Assigned task: The lines you return must be all those in the data that hold the string "instance".

[Stored items from a collection]
····················

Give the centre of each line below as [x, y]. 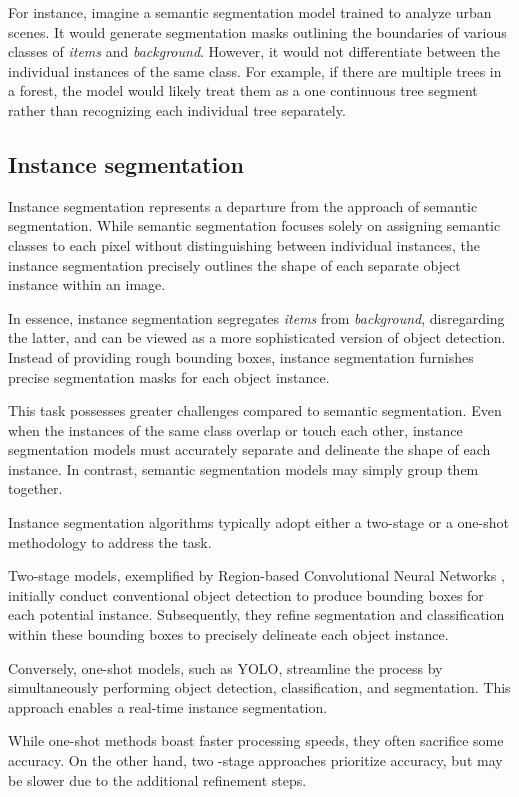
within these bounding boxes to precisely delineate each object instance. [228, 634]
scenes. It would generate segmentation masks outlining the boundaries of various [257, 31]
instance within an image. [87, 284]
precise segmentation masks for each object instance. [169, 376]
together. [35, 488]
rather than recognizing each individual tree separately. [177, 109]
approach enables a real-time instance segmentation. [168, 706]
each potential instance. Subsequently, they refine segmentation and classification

····················

Response box:
within these bounding boxes to precisely delineate each object instance. [228, 634]
instance within an image. [87, 284]
precise segmentation masks for each object instance. [169, 376]
approach enables a real-time instance segmentation. [168, 706]
each potential instance. Subsequently, they refine segmentation and classification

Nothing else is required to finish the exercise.